I have some trouble understanding the following proof, were I can't even figure out how some terms are defined. But first I state some definitions and preliminary lemmas.
- A transformation semigroup $T = (P,S)$ is a semigroup $S$ equipped with a faithful action of $S$ on $P$.
- With each finite set $R$ associate the transformation semigroup $(R,R)$ defined by the action $r\cdot s = s$ for every $r,s \in R$. In particular, if $R = \{ 1,\ldots, n\}$, this transformation semigroup is usually denoted by $\overline{ \mathbf{n}}$
- For each $n > 0$, let $\mathbf D_n$ be the class of finite semigroups $S$ such that, for all $s_0, s_1, \ldots, s_n$ in $S$, $s_0 s_1 \cdots s_n = s_1 \cdots s_n$. In such a semigroup, a product of more than $n$ elements is determined by the last $n$ elements.
- A transformation semigroup $(P,s)$ divides a transformation semigroup $(Q,T)$ if there exists a surjective function $\pi : Q \to P$ and, for every $s \in S$, an element $\widehat{s} \in T$, called a cover of $s$, such that, for each $q \in Q, \pi(q)\cdot s = \pi(q\cdot \widehat{s})$.
The usefulness of such an cover comes from the fact that for transformation semigroups $(P,S)$ and $(Q,T)$, if such an cover exists, then the semigroups $S$ and $T$ divide each other in the usual sense, meaning there exists a surjective morphism between them.
Now let $T$ act on $S$ from the left and let $X = (P,S)$ and $Y = (Q,T)$ be transformations semigroup with those semigroups, then their wreath product is denoted by $X \circ Y$.
Lemma: If $2^k > n$, then $\overline{\mathbf{n}}$ divides $\overline{\mathbf{2^k}}$.
Proposition: Let $S$ be a semigroup of $\mathbf D_n$ and let $T = S\cup \{t\}$, where $t$ is a new element.
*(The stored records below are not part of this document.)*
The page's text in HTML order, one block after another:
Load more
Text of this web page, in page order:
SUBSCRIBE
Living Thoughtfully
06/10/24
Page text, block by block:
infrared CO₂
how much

Then $(S^1, S)$ divides $(T,T) \circ \cdots \circ (T,T)$ ($n$ times).
Proof: Let $\varphi : T^n \to S^1$ be the partial function defined on sequences of the form $(t,\ldots,t,x_i,\ldots,x_1)$ where $x_1,\ldots, x_i \in S$ by $$ \varphi(t,\ldots, t, x_i,\ldots, x_1) = \left\{ \begin{array}{ll} x_i\cdots x_1 & \mbox{if } i > 0 \\ 1 & \mbox{if } i = 0 \end{array}\right. $$ Clearly $\varphi$ is surjective. If $s \in S$, we set $\widehat{s} = (f_{n-1},\ldots, f_1, s)$, where for $1 \le i \le n-1, f_i : T^i \to T$ is defined by $(t_i,\ldots, t_1)\cdot f_i = t_i$. Thus $$ (t_n, \ldots, t_1) \widehat{s} = (t_{n-1}, \ldots, t_1, s). $$ It follows that if $p = (t, \ldots, t, x_i,\ldots, x_1)$ is in the domain of $\varphi$, then $p\cdot \widehat{s}$ is also in the domain of $\varphi$ and $\varphi(p\cdot\widehat{s}) = \varphi(p)\cdot s$. This proves the propostion. $\square$
Corollary: Every semigroup of $\mathbf D_n$ divides a wreath product of copies of $\overline{\mathbf{2}}$.
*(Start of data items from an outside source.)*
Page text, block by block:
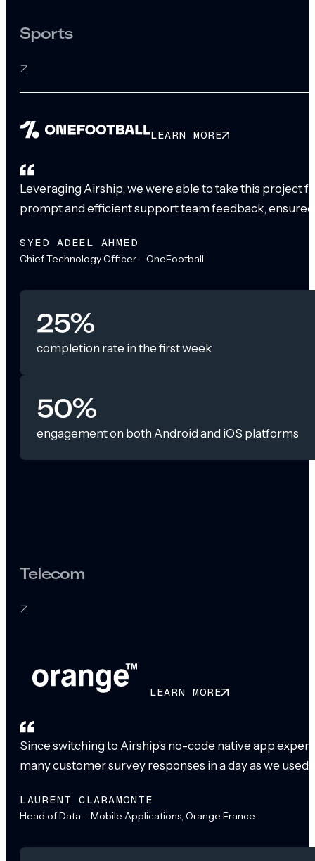
Sports
LEARN MORE
Leveraging Airship, we were able to take this project
prompt and efficient support team feedback,
SYED ADEEL AHMED
Chief Technology Officer – OneFootball
25%
completion rate in the first week
50%
engagement on both Android and iOS platforms
Telecom
LEARN MORE
Since switching to Airship’s no-code native app
many customer survey responses in a day as we used
LAURENT CLARAMONTE
Head of Data – Mobile Applications, Orange France

Now my qestions, first I don't even understand how the semigroup $T$ is formed, because nowhere is the product with this adjoined element declared. Also I don't see how the Corollary is implied, what has the wreath product of $(T,T)$ to do with copies of $\overline{\mathbf{2}}$?
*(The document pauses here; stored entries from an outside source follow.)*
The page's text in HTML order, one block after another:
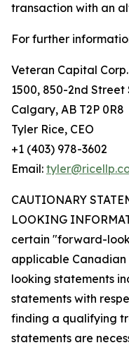
transaction with an
For further
Veteran Capital Corp.
1500, 850-2nd Street
Calgary, AB T2P 0R8
Tyler Rice, CEO
+1 (403) 978-3602
Email:
CAUTIONARY
LOOKING
certain "forward-
applicable
looking statements
statements with
finding a qualifying
statements are

EDIT: These defintions and the lemma come from the Book Infinite Words by J.E.Pin and D.Perrin, which could be seen here on Google Books.
(1) You gave yourself the definition of the transformation semigroup $(T,T)$ (see 2. With each finite set etc.). You also recalled that $(T,T)$ is isomorphic to $\bar n$, where $n = |T|$.
(2) Your quote of the Lemma is incorrect. The correct statement (Lemma 4.10 in the book) is
Lemma: If $2^k > n$, then $\bar{\mathbf{n}}$ divides ${\bar{\mathbf{2}}}^k$.